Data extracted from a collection
[Start of section]

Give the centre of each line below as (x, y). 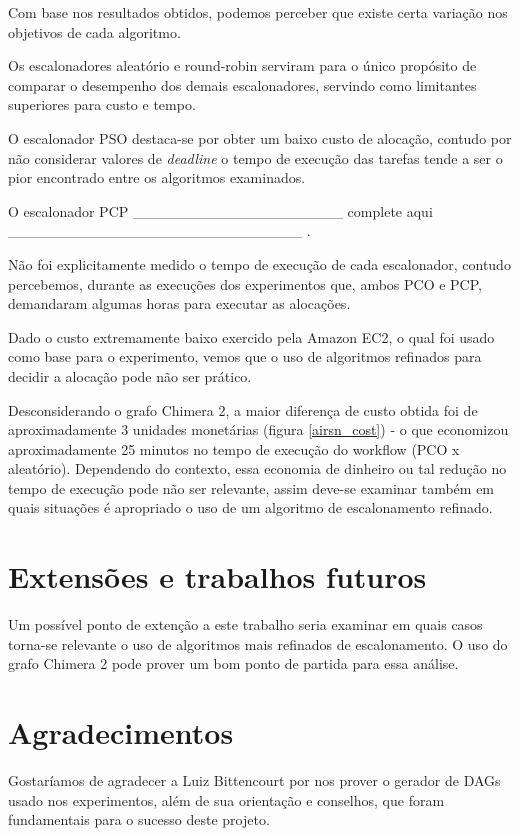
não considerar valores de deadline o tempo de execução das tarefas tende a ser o (255, 157)
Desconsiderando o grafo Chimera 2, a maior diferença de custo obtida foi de (243, 409)
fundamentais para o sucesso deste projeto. (139, 819)
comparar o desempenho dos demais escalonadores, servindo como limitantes (242, 84)
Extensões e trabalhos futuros (217, 576)
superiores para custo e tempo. (102, 104)
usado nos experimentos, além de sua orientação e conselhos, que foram (226, 799)
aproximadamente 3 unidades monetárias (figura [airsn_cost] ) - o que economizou (258, 429)
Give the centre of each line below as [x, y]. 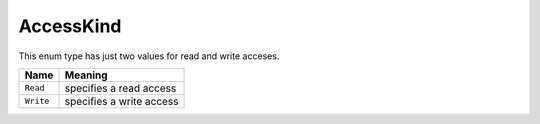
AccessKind [70, 26]
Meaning [86, 75]
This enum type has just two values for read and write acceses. [149, 56]
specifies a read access [120, 88]
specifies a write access [121, 101]

[End of section]

Find "AccessKind [70, 26]" in the records. Copy its line and every line after it, exactly, through the last one.

Result for this exercise
AccessKind [70, 26]
Meaning [86, 75]
This enum type has just two values for read and write acceses. [149, 56]
specifies a read access [120, 88]
specifies a write access [121, 101]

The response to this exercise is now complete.